Their demands also included a 10-year plan to increase retention rate for marginalized students; sustain diversity curriculum and promote campus safety and inclusivity; increase resources to include mental health professionals — particularly those of color for outreach and programming campus-wide; and establish social justice centers on campus.

To complete our frame of reference, the University of Missouri is located in Columbia, a two-hour drive from St. Louis and Ferguson. Both cities have been at the epicenter of the Black Lives Matter movement in the Midwest, protesting police aggression against African Americans following the deaths of black people at the hands of police.

From my view — at four blocks, 2,500 and 3,000 miles away — my heart is a mixture of pride, apprehension and hope. Some of us have been focused more on survival and — if we were lucky — comfort. We were too bogged down by the distractions of day-to-day reality to peek over our newspapers and hand-held devices and understand what has been happening to us. But these kids in Berkeley, Washington DC, and Columbia — and our kids everywhere — have been watching it all too closely.

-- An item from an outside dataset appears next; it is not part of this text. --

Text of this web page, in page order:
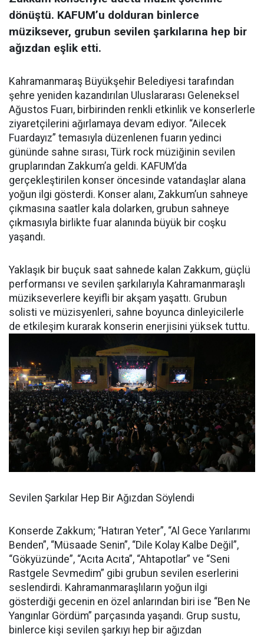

They are about to enter their adult lives. They’re trying to blossom into adulthood as young people should, even in what sometimes can mildly be called a dark and dangerous world. These demonstrations are a sign of hope that our youth are actively working towards a world better than the one we are leaving them. They are fighting for the world we promised them, long ago when we were young. Send them support, encouragement and a light to help them continue safely on their way.

Posted in Columnist, Fe-911 on | 9 comments
Fe Bongolan

About Fe Bongolan

Planet Waves writer Fe Bongolan lives in Oakland, California. Her column, "Fe-911," has been featured on Planet Waves since 2008. As an actor and dramaturge, Fe is a core member of Cultural Odyssey's "The Medea Project -- Theater for Incarcerated Women," producing work that empowers the voices of all women in trouble, from ex-offenders, women with HIV-AIDS, to young girls and women at risk. A Planet Waves fan from almost the beginning of Eric's astrology career, Fe is a public sector employee who describes herself as a "mystical public servant." When it comes to art, culture and politics, she loves reading between the lines.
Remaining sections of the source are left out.